Cela fait, elle se trouva mal et on la rapporta rue d’Astorg.

Depuis ce jour, la Pomme ne lui permit plus de retourner à son magasin.

Elles se mirent à travailler en chambre.

Rentrons chez M. Lenoir.

Le couvert était mis dans la salle à manger, sur une table en noyer.

Malgré les représentations du commis-voyageur, le digne concierge s’était obstiné à le servir.

Pour cela faire le père Pinson ferma tranquillement sa loge, et mit la clef dans sa poche, et, se dirigeant vers une superbe niche qui ornait un des angles de la cour, il détacha une admirable bête qui dormait à la chaîne.

Détail que nous avions passé sous silence : le vieux sergent avait un chien.

Ce chien, pur Mont-Saint-Bernard, gros comme un ânon et de force à lutter contre un ours, adorait son maître.

Sur un signe de lui, il aurait étranglé n’importe qui, homme ou bête féroce.

D’une blancheur de neige, avec une grande tache noire au beau milieu du front faisant d’autant mieux ressortir la susdite blancheur, ses longs poils soyeux lui formaient une splendide fourrure, à travers laquelle apparaissaient ses dents acérées et ses yeux tout chargés d’éclairs intelligents.

Doux et obéissant, le bel animal était connu, aimé et admiré dans tout le quartier.

Le sergent avait parié, un jour, qu’on aurait beau faire, que personne n’empêcherait son chien, perdu à cinq ou six lieues de Paris, de revenir rue d’Astorg, à son chenil.

Le pari fut tenu.

On mena le pauvre animal dans les bois de Viroflay, on le promena la moitié de la journée ; puis, une fois la piste de son maître perdue, on l’attacha dans la cour d’une petite maison de campagne éloignée de la grande route.

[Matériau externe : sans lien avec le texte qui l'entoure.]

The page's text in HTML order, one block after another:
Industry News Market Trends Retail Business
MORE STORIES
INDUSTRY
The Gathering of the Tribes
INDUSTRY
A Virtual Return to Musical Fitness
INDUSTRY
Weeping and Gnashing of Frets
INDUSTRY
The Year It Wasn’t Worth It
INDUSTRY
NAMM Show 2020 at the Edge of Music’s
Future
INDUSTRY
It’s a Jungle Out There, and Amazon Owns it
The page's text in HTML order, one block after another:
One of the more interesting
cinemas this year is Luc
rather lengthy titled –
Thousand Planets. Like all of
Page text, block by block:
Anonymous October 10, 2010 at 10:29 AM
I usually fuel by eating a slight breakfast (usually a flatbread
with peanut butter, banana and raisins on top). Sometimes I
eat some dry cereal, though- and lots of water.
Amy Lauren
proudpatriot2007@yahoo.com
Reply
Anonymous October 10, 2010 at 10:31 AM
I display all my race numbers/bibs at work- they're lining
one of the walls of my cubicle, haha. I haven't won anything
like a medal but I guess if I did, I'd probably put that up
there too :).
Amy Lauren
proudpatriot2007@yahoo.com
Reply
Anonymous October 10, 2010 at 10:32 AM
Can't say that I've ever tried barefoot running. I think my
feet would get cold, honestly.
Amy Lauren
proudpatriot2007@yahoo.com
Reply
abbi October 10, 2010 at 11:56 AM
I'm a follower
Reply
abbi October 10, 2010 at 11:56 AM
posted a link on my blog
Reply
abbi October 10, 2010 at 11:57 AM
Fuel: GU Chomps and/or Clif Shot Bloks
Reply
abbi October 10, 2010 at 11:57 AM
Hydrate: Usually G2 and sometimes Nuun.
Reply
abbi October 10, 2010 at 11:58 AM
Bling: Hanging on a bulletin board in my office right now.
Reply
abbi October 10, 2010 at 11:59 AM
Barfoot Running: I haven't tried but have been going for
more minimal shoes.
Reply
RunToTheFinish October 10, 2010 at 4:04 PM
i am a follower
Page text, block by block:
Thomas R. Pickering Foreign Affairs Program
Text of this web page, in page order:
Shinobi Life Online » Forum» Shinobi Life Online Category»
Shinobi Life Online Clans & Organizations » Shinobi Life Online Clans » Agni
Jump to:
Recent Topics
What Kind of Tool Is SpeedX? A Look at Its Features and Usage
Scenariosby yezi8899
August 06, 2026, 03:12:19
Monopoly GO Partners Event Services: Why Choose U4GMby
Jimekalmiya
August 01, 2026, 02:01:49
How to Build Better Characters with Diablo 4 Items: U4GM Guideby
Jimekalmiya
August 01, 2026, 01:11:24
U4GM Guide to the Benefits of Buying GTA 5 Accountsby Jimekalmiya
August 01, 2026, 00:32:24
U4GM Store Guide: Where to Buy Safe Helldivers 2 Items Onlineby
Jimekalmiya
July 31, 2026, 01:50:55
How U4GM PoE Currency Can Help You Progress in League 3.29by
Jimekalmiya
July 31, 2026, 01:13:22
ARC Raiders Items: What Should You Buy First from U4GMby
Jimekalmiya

Le lendemain matin, la corde était rongée, le chien avait disparu, et le parieur recevait un mot du concierge, qui lui écrivait :

« Ne cherchez pas Hurrah, — c’était le nom du fugitif, — il est de retour dans sa niche. »

Des voleurs, flairant une bonne aubaine dans la maison de la rue d’Astorg, avaient essayé de l’empoisonner.

Ils en furent quittes pour voir leurs boulettes et leurs avances dédaignées, et pour se retirer l’un avec trois doigts de moins, l’autre avec ses vêtements en lambeaux.

Il avait un rude flair, ce brave Mont-Saint-Bernard !

D’ailleurs, son maître l’avait accoutumé à ne manger que du pain. Et encore fallait-il que ce pain coupé, haché en imperceptibles parcelles, fût offert par sa propre main.